Surveys suggest that up to 30 percent of teens and young adults turn to stimulants to remain alert. It is widely believed by youth that the medication also helps students stay awake while cramming for exams while enhancing cognitive and comprehensive abilities. Young people might additionally abuse the substance in hopes of improving athletic performance, as a weight loss agent or as a means of bolstering courage. However, the medication can prove harmful when used by individuals for other than its intended purpose.

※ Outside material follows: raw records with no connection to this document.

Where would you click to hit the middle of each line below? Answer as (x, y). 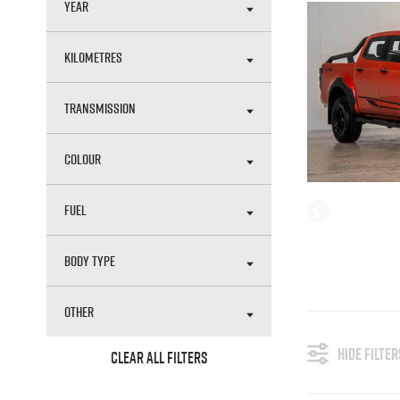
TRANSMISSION (100, 108)
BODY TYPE (90, 261)
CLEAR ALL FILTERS (159, 358)
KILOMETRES (93, 57)
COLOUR (83, 159)
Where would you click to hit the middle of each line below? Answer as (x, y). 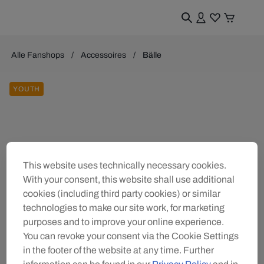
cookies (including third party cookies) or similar (122, 193)
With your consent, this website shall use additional (129, 179)
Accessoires (104, 55)
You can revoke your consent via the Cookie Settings (131, 236)
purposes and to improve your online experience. (124, 222)
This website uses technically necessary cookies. (125, 165)
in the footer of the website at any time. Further (119, 250)
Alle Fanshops (38, 55)
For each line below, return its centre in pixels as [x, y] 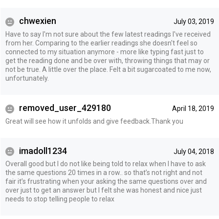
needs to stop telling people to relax [60, 199]
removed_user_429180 [64, 108]
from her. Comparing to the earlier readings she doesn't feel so [101, 43]
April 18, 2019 [193, 109]
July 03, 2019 [194, 22]
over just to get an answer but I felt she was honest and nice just [103, 190]
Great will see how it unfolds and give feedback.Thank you [94, 121]
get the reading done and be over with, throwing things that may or [107, 61]
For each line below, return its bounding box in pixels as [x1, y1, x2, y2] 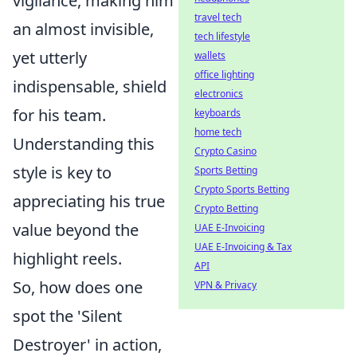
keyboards [194, 106, 241, 120]
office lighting [194, 68, 254, 81]
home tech [194, 125, 241, 139]
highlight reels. [13, 247, 122, 269]
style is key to [13, 161, 112, 183]
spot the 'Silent [13, 304, 122, 327]
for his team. [13, 104, 106, 126]
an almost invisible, [13, 18, 154, 40]
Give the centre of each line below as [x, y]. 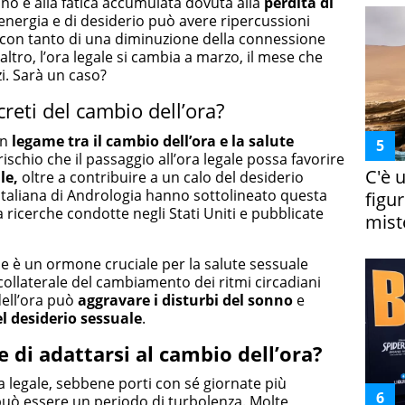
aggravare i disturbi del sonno [185, 300]
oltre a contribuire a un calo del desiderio [161, 177]
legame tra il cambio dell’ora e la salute [153, 141]
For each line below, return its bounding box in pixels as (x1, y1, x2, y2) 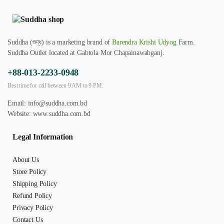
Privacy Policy (12, 203, 53, 211)
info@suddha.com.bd (27, 99, 87, 107)
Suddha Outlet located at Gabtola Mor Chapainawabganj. (7, 48, 164, 56)
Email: (7, 99, 28, 107)
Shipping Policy (12, 179, 57, 187)
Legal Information (12, 132, 73, 141)
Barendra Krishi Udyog (112, 38, 176, 46)
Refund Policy (12, 191, 52, 199)
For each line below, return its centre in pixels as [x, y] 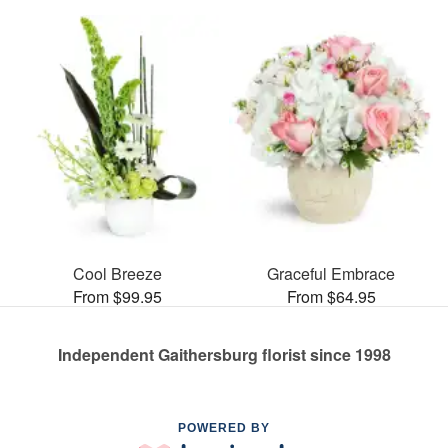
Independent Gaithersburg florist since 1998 [224, 354]
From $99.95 [117, 296]
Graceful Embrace [331, 273]
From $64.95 [331, 296]
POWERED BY [224, 428]
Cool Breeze [117, 273]
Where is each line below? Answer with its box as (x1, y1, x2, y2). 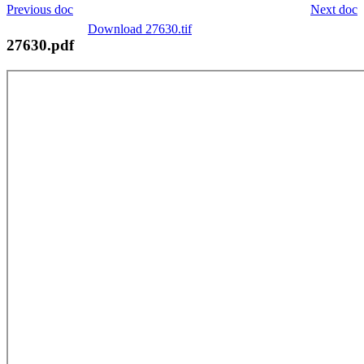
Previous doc (6, 2, 73, 16)
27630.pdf (6, 36, 74, 54)
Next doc (310, 2, 357, 16)
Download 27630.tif (88, 21, 192, 36)
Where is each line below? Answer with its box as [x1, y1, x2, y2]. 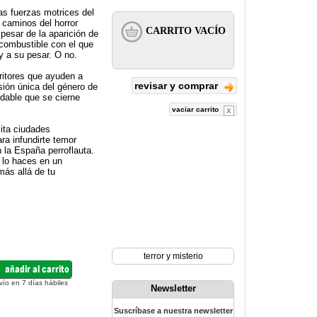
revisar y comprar [134, 80, 221, 91]
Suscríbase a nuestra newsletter [113, 306, 233, 315]
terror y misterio [143, 251, 203, 261]
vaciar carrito [172, 105, 221, 113]
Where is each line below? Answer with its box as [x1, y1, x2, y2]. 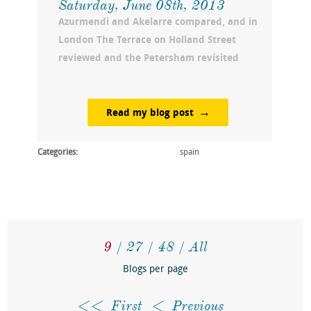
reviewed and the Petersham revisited [58, 53, 239, 64]
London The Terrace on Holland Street [58, 35, 236, 46]
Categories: [37, 149, 78, 157]
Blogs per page [123, 264, 188, 275]
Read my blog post [106, 108, 194, 119]
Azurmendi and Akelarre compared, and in [58, 17, 258, 28]
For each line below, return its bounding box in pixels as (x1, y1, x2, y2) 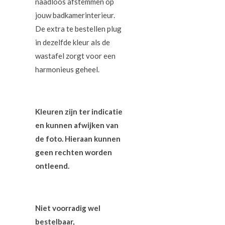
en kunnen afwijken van (35, 120, 119, 130)
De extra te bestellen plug (35, 24, 122, 33)
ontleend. (35, 161, 69, 170)
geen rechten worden (35, 147, 112, 157)
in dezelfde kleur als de (35, 37, 110, 47)
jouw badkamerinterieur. (35, 10, 115, 20)
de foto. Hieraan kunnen (35, 134, 121, 143)
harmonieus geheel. (35, 64, 99, 74)
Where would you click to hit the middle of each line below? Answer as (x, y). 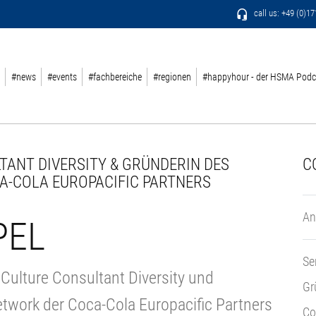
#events (62, 77)
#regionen (172, 77)
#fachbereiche (115, 77)
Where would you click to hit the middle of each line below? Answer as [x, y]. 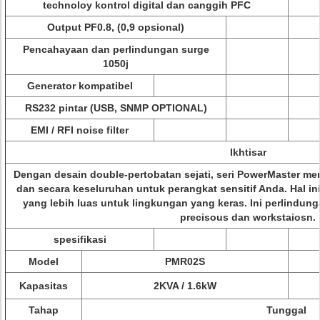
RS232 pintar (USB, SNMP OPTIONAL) [116, 108]
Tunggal [286, 310]
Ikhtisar [248, 152]
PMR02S [185, 261]
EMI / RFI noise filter [80, 130]
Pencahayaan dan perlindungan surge [116, 49]
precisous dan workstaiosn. [248, 217]
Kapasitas [44, 286]
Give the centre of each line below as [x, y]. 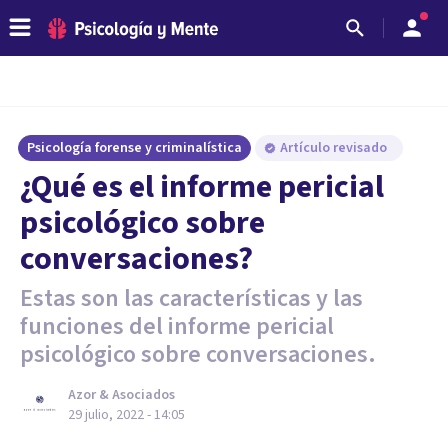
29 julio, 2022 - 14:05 [126, 415]
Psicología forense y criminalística [134, 148]
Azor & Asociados [121, 395]
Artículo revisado [335, 148]
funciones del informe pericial [177, 326]
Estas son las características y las [191, 298]
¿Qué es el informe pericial [202, 187]
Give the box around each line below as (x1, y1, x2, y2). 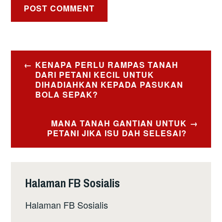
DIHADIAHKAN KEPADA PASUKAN (35, 78, 183, 90)
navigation (10, 67, 80, 89)
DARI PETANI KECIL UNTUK (35, 68, 154, 80)
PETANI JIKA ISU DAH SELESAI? (47, 127, 187, 139)
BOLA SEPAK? (35, 88, 98, 100)
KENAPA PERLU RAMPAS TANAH (35, 58, 178, 70)
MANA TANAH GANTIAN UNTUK (51, 117, 187, 129)

Adderall's Effects on the Brain

When used therapeutically, the medication gradually increases the appropriate neurotransmitters and over time causes the desired effects. However, when used for non-medical reasons, the drug causes an over abundance of the neurotransmitters, which amplifies the effects of each. As a result, individuals often experience anorexia and euphoria along with increased energy levels, and renewed confidence. But, like any other medication, Adderall is not without side effects or possible adverse reactions.

Health Complications

Stimulants increase blood pressure, body temperature and heart rate, which can lead to heart attacks, strokes or seizures. Accidental overdoses are also a possibility. Since 2005, the number of emergency room visits secondary to the abuse of ADHD medications tripled. Prolonged anorexia leads to dehydration and malnutrition, which hinder the immune system. In a weakened state, Adderall abusers have a greater likelihood of developing infections without the natural ability to overcome illness. If individuals prefer injecting the medication and do not sufficiently dissolve the substance in a fluid prior to injection, the drug can also cause blockages in blood vessels.

Mental Health Issues

In the presence of the medication, the brain attempts to balance the abnormal neurotransmitter levels. Over time, receptor sites are blocked and the amount of neurotransmitters are reduced. Individuals then increase the dose of Adderall or take the medication more frequently in order to achieve the desired effects. Without realizing the consequences, users become addicted to the drug. Once addicted, substance abusers experience withdrawal symptoms when not able to get the drug. These symptoms include depression, generalized fatigue and disrupted sleep patterns. The continued use of the medication or the effects of withdrawal can also lead to irrational aggression, hostility and paranoia. Users have also experienced audio or visual hallucinations.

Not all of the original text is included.